• [Task details]:
Where does the word "technical" show up in the records? Copy every line that holds it.

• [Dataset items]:
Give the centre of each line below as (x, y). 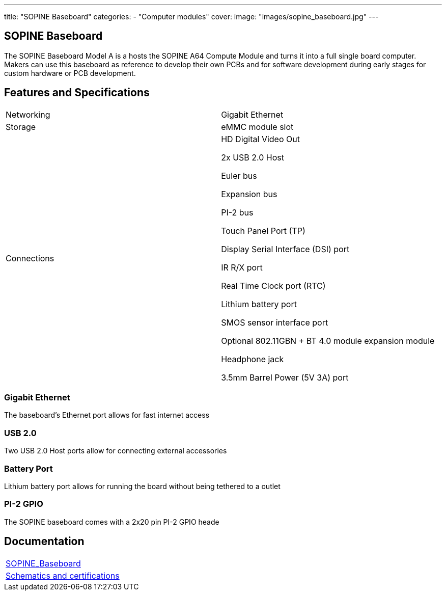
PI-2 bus (237, 212)
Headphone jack (253, 359)
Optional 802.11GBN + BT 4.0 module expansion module (328, 341)
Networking (28, 114)
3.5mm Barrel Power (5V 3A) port (285, 377)
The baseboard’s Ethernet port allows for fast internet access (107, 415)
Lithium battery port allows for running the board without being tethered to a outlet (142, 486)
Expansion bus (249, 194)
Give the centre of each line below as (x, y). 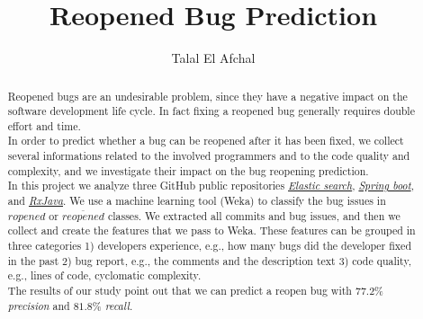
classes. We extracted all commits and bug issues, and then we (254, 215)
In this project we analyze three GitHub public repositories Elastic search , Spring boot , (211, 186)
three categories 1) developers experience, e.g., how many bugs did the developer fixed (210, 246)
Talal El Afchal (213, 58)
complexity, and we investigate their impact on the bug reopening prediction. (188, 170)
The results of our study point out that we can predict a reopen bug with (180, 291)
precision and (39, 305)
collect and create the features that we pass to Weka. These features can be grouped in (211, 230)
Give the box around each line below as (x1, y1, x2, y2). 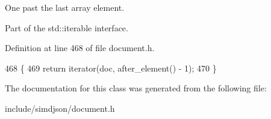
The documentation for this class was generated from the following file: (5, 82, 267, 94)
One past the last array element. (5, 1, 125, 13)
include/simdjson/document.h (5, 102, 115, 114)
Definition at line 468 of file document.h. (5, 41, 155, 54)
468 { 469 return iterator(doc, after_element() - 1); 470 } (5, 61, 217, 74)
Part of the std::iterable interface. (5, 21, 128, 34)
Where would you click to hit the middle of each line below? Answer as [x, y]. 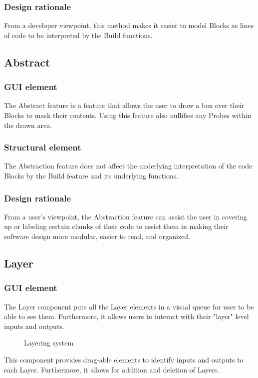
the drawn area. [28, 125]
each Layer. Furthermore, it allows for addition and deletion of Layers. [112, 369]
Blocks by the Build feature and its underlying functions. [91, 175]
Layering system [49, 343]
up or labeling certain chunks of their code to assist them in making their [116, 226]
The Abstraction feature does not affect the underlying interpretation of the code [128, 166]
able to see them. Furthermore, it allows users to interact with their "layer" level [127, 316]
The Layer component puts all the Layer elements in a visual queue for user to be [129, 306]
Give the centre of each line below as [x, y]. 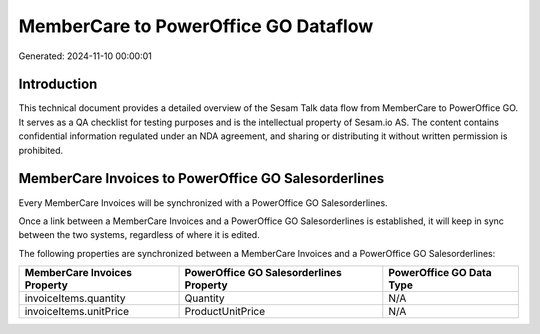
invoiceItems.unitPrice [77, 312]
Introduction [58, 84]
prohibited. [41, 150]
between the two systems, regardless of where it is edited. [139, 235]
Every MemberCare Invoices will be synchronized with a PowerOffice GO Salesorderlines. [203, 202]
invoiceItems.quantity [75, 298]
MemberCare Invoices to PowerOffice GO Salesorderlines [201, 178]
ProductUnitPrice [224, 312]
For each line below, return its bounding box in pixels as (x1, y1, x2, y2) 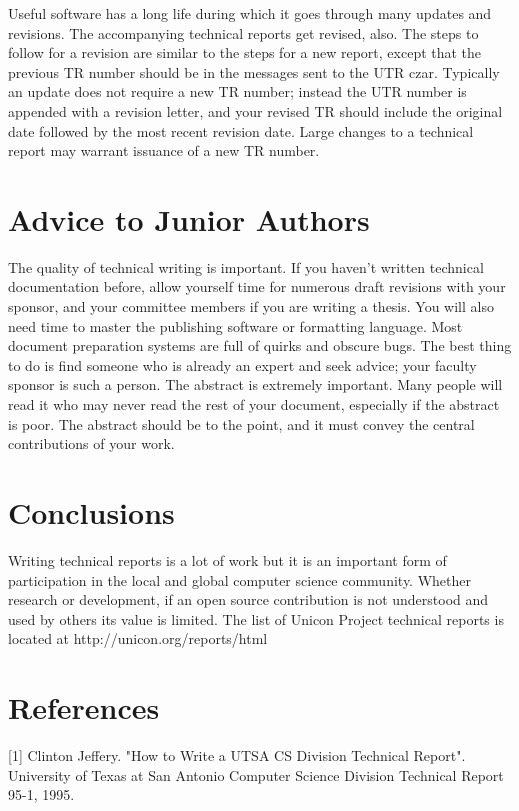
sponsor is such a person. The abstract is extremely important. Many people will (8, 374, 503, 395)
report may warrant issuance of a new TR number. (8, 140, 320, 161)
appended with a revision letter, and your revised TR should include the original (8, 100, 503, 121)
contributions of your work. (8, 433, 175, 454)
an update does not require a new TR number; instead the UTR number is (8, 81, 467, 102)
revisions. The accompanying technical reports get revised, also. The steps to (8, 22, 479, 43)
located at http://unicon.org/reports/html (8, 628, 268, 649)
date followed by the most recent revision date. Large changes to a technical (8, 120, 474, 141)
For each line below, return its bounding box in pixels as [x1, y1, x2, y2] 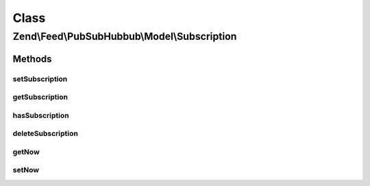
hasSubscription [12, 111, 69, 120]
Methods [12, 53, 52, 65]
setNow [12, 165, 40, 175]
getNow [12, 147, 40, 156]
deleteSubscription [12, 129, 78, 139]
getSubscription [12, 93, 69, 102]
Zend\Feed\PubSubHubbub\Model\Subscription [12, 30, 237, 43]
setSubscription [12, 74, 68, 84]
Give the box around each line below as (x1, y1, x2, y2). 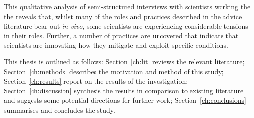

• [Result]:
revisions. The accompanying technical reports get revised, also. The steps to (8, 22, 479, 43)
date followed by the most recent revision date. Large changes to a technical (8, 120, 474, 141)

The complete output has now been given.